Items from a dataset

####

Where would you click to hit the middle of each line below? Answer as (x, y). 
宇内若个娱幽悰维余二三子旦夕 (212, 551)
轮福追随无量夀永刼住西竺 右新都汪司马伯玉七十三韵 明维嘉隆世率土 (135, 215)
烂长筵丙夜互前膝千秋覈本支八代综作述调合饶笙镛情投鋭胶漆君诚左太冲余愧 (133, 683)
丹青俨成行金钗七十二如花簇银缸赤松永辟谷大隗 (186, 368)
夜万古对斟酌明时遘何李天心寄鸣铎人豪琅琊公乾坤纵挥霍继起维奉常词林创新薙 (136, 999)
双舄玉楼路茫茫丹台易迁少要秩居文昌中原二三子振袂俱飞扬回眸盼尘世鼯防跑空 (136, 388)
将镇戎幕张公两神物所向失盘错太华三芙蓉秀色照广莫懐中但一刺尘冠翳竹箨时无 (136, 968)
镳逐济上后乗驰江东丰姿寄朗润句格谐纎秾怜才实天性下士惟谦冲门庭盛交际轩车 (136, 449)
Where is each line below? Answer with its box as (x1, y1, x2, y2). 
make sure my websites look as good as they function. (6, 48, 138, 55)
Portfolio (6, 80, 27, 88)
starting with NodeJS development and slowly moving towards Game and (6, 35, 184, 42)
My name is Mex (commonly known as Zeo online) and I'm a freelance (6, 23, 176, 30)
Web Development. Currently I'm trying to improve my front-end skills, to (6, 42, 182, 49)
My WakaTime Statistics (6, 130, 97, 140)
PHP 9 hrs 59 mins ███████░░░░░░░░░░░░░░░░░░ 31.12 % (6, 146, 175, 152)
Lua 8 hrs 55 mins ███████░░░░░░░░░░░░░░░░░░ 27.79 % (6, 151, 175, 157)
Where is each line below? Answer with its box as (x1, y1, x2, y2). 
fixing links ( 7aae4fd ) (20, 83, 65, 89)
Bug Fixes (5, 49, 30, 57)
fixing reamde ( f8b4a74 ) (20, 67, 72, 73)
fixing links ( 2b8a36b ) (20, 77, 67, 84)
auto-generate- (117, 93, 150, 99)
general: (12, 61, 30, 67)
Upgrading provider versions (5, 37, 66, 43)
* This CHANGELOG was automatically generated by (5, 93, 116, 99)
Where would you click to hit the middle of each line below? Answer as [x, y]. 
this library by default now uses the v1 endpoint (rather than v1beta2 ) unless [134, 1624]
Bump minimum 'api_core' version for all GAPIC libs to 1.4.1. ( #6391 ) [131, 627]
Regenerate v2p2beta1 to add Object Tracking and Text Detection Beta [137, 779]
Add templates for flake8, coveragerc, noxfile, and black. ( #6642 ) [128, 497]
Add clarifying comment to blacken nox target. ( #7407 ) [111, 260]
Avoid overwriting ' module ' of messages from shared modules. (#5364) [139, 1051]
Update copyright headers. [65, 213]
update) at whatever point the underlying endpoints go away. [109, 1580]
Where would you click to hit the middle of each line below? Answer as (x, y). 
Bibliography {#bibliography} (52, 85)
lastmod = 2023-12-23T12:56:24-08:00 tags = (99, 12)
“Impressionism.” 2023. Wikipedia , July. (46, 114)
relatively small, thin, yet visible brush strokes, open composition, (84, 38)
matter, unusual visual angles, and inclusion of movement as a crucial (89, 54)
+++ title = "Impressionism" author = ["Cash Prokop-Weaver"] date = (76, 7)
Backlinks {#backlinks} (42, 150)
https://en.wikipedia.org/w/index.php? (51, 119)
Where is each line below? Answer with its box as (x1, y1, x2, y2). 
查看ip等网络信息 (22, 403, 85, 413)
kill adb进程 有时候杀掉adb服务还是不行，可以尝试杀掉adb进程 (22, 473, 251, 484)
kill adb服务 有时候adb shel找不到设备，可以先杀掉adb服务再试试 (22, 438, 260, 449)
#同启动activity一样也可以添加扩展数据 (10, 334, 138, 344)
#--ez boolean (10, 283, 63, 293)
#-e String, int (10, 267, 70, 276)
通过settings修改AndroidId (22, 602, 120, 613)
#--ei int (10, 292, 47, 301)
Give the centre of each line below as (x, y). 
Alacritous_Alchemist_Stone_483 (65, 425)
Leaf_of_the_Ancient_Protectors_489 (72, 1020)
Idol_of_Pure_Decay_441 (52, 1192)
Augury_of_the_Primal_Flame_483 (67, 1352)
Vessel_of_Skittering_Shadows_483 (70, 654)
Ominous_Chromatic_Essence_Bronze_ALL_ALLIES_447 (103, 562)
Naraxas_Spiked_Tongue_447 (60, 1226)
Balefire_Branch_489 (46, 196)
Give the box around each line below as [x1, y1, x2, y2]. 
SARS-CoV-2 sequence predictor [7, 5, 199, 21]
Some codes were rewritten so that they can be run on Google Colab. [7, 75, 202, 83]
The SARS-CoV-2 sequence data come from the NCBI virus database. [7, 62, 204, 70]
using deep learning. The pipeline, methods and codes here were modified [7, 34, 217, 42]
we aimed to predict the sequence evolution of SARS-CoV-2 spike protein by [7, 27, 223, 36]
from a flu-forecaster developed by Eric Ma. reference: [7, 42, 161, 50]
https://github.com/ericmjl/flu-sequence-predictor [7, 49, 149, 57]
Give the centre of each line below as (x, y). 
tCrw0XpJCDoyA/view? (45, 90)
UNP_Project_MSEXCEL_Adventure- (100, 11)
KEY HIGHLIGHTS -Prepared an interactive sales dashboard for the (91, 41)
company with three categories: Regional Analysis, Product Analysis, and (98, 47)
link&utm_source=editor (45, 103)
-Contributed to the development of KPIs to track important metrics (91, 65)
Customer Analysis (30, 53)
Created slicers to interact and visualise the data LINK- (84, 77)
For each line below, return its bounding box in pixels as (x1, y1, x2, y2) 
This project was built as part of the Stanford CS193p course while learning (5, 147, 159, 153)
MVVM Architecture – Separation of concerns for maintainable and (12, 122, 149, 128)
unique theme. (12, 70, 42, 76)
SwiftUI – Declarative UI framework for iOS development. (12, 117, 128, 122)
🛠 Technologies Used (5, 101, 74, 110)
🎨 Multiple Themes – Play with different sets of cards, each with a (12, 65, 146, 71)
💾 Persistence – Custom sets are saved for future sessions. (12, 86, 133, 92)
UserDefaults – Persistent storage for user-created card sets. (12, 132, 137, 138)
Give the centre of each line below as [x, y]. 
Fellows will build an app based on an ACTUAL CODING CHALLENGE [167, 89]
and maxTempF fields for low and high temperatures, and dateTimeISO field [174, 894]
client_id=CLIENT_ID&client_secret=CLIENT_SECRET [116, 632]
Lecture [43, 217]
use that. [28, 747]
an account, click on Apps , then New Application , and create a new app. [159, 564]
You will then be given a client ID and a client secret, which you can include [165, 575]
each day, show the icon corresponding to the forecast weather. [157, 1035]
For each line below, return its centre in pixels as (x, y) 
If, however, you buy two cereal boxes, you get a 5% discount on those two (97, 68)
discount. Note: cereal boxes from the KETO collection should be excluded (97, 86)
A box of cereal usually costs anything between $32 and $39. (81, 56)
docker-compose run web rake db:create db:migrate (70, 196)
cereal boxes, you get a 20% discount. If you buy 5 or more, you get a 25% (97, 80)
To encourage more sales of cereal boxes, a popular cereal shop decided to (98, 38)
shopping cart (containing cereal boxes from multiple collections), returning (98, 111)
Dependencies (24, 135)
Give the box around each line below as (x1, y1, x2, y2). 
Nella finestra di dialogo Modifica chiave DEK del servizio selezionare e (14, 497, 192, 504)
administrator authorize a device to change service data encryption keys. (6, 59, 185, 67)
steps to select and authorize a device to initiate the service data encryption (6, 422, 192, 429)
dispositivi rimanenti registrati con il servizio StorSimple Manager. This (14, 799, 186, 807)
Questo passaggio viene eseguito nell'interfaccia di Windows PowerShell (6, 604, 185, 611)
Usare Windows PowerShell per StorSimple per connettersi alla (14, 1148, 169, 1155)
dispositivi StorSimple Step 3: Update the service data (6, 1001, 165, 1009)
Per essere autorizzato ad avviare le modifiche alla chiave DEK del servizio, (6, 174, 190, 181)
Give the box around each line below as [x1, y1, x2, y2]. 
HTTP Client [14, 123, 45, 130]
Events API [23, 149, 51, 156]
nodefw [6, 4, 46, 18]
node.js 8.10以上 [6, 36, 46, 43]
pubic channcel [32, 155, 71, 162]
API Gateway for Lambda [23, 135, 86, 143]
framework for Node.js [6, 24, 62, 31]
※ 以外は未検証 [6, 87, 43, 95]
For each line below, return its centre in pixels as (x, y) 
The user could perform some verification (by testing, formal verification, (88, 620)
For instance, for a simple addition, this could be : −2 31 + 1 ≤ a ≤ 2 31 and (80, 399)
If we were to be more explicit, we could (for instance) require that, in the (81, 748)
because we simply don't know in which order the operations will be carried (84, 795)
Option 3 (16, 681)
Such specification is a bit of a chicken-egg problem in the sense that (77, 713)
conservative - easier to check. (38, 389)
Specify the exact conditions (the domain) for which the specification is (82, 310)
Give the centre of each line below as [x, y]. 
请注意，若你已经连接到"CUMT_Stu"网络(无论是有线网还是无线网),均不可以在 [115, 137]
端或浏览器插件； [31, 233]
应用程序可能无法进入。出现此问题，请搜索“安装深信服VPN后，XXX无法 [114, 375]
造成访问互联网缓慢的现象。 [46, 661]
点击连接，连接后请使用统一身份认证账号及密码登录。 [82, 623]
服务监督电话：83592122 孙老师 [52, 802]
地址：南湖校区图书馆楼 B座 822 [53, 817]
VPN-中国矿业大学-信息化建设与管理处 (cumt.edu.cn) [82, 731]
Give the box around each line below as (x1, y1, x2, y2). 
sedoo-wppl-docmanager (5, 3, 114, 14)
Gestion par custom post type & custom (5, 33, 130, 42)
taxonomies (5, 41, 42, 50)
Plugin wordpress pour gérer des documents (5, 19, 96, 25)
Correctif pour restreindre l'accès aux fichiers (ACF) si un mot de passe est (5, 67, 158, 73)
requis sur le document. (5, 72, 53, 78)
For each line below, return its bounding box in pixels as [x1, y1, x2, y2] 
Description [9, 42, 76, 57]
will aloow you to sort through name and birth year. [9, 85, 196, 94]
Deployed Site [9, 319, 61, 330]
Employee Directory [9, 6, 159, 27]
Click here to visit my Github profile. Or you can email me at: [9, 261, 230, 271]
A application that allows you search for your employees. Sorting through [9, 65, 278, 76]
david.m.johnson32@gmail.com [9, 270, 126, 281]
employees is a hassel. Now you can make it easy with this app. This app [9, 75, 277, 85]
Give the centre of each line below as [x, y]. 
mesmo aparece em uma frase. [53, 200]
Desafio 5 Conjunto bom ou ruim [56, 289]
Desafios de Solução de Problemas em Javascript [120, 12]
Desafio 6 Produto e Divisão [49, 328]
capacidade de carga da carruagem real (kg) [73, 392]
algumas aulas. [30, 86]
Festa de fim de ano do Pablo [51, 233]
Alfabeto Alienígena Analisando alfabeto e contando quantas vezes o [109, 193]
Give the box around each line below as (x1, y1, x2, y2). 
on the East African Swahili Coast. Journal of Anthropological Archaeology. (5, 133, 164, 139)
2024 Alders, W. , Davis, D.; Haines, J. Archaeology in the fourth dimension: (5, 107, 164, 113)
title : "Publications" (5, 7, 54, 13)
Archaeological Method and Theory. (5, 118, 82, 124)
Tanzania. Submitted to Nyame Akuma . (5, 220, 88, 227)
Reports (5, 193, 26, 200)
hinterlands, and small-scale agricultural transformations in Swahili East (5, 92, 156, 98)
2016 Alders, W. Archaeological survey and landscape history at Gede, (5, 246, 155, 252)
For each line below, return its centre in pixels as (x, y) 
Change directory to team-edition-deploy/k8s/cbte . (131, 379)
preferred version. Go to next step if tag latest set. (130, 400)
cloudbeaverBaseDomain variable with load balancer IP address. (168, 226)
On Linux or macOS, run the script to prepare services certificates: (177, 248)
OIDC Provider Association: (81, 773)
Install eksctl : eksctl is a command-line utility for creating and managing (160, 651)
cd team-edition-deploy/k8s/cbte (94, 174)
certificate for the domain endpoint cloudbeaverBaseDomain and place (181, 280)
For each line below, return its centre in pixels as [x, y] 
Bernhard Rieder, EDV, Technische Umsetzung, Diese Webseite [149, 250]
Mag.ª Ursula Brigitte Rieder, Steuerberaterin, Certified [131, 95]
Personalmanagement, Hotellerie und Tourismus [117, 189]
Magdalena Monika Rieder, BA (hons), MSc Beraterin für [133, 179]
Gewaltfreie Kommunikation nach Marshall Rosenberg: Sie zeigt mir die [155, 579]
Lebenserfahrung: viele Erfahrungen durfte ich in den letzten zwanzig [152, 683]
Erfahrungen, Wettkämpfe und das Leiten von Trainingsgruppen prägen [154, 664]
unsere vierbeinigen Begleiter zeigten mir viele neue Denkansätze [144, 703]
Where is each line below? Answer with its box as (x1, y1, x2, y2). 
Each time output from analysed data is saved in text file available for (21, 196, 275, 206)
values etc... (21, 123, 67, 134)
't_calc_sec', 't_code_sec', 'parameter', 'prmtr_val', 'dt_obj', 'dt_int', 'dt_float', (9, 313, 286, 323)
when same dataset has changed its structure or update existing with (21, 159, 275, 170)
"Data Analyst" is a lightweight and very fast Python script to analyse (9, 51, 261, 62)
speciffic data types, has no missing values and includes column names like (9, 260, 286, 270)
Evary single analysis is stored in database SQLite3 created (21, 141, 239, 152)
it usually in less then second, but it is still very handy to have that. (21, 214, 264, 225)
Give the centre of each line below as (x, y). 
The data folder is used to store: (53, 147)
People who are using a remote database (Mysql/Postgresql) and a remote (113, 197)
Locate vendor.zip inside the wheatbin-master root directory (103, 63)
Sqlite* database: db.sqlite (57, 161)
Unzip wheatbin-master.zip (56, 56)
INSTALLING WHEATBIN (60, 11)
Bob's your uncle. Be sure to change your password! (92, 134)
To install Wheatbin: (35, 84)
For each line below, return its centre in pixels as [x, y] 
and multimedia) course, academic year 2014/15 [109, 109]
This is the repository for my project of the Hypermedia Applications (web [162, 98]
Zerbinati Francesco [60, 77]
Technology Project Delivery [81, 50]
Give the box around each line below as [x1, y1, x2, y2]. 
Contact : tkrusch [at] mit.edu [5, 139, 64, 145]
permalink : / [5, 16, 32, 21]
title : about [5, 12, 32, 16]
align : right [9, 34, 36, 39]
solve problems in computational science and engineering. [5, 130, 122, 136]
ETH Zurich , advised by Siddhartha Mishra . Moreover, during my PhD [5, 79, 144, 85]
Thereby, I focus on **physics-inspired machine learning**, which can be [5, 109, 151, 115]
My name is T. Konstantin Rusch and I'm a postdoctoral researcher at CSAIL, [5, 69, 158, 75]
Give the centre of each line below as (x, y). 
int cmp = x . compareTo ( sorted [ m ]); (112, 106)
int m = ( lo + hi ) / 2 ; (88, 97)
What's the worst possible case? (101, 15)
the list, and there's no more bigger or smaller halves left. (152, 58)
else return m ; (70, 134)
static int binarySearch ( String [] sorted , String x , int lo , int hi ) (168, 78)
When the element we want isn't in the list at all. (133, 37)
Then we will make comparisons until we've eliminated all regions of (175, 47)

####

Instructions to follow:
Look through the entries above and quote exactly the lines from the line with "Festa de fim de ano do Pablo [51, 233]" to the line with "certificate for the", counting both of those lines.

The answer:
Festa de fim de ano do Pablo [51, 233]
Alfabeto Alienígena Analisando alfabeto e contando quantas vezes o [109, 193]
Give the box around each line below as (x1, y1, x2, y2). 
on the East African Swahili Coast. Journal of Anthropological Archaeology. (5, 133, 164, 139)
2024 Alders, W. , Davis, D.; Haines, J. Archaeology in the fourth dimension: (5, 107, 164, 113)
title : "Publications" (5, 7, 54, 13)
Archaeological Method and Theory. (5, 118, 82, 124)
Tanzania. Submitted to Nyame Akuma . (5, 220, 88, 227)
Reports (5, 193, 26, 200)
hinterlands, and small-scale agricultural transformations in Swahili East (5, 92, 156, 98)
2016 Alders, W. Archaeological survey and landscape history at Gede, (5, 246, 155, 252)
For each line below, return its centre in pixels as (x, y) 
Change directory to team-edition-deploy/k8s/cbte . (131, 379)
preferred version. Go to next step if tag latest set. (130, 400)
cloudbeaverBaseDomain variable with load balancer IP address. (168, 226)
On Linux or macOS, run the script to prepare services certificates: (177, 248)
OIDC Provider Association: (81, 773)
Install eksctl : eksctl is a command-line utility for creating and managing (160, 651)
cd team-edition-deploy/k8s/cbte (94, 174)
certificate for the domain endpoint cloudbeaverBaseDomain and place (181, 280)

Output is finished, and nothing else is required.